Naphthalophos combinations with benzimidazoles or levamisole as effective anthelmintics for sheep

Objective: To investigate the relative efficacy and safety of the anthelmintic naphthalophos in sheep, either given alone or in combination with benzimidazole (fenbendazole and albendazole) or levamisole anthelmintics.
Design: A parasitological study using faecal egg count reduction tests, a validating slaughter trial and field safety trials.

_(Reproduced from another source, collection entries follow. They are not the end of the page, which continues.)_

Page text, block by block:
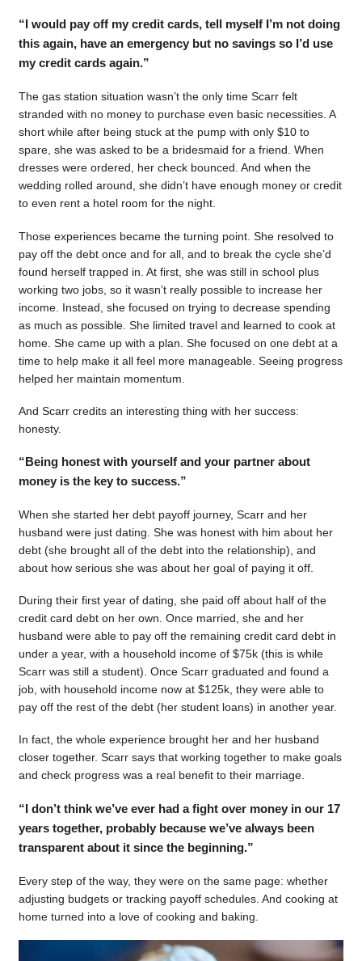
“I would pay off my credit cards, tell myself I’m not doing
this again, have an emergency but no savings so I’d use
my credit cards again.”
The gas station situation wasn’t the only time Scarr felt
stranded with no money to purchase even basic necessities. A
short while after being stuck at the pump with only $10 to
spare, she was asked to be a bridesmaid for a friend. When
dresses were ordered, her check bounced. And when the
wedding rolled around, she didn’t have enough money or credit
to even rent a hotel room for the night.
Those experiences became the turning point. She resolved to
pay off the debt once and for all, and to break the cycle she’d
found herself trapped in. At first, she was still in school plus
working two jobs, so it wasn’t really possible to increase her
income. Instead, she focused on trying to decrease spending
as much as possible. She limited travel and learned to cook at
home. She came up with a plan. She focused on one debt at a
time to help make it all feel more manageable. Seeing progress
helped her maintain momentum.
And Scarr credits an interesting thing with her success:
honesty.
“Being honest with yourself and your partner about
money is the key to success.”
When she started her debt payoff journey, Scarr and her
husband were just dating. She was honest with him about her
debt (she brought all of the debt into the relationship), and
about how serious she was about her goal of paying it off.
During their first year of dating, she paid off about half of the
credit card debt on her own. Once married, she and her
husband were able to pay off the remaining credit card debt in
under a year, with a household income of $75k (this is while
Scarr was still a student). Once Scarr graduated and found a
job, with household income now at $125k, they were able to
pay off the rest of the debt (her student loans) in another year.
In fact, the whole experience brought her and her husband
closer together. Scarr says that working together to make goals
and check progress was a real benefit to their marriage.
“I don’t think we’ve ever had a fight over money in our 17
years together, probably because we’ve always been
transparent about it since the beginning.”
Every step of the way, they were on the same page: whether
adjusting budgets or tracking payoff schedules. And cooking at
home turned into a love of cooking and baking.

Procedure: Faecal egg count reduction tests were carried out on 13 farms. Naphthalophos and combinations of naphthalophos with levamisole and fenbendazole were included in the drench tests. On one property a controlled efficacy study was carried out to validate faecal egg count reduction test findings. In this trial, sheep were slaughtered 10 days after treatment and the remaining parasites recovered from the gastro-intestinal tract. Safety trials were carried out on eight farms where approximately 50 000 sheep were treated with naphthalophos and albendazole that were tank mixed in the backpack.
Results: The efficacy of naphthalophos alone in faecal egg count reduction tests ranged from 59 to 98% with one test showing 95% reduction. The efficacy of naphthalophos and levamisole ranged from 74 to 100%, with 5 farms showing 95% reduction. The efficacy of naphthalophos and fenbendazole ranged between 88 and 100% with 95% reduction achieved on 10 farms. The controlled efficacy study showed a good correlation between the faecal egg count reduction tests and numbers of parasites recovered, except for Nematodirus where the faecal egg count reduction tests overestimated efficacy. The mortality rate in the safety trials was 0.05%, with most fatalities occurring on one farm.
Conclusion: The combination of naphthalophos and fenbendazole was more effective than a combination of naphthalophos and levamisole, and will provide a sufficiently safe drench rotation option.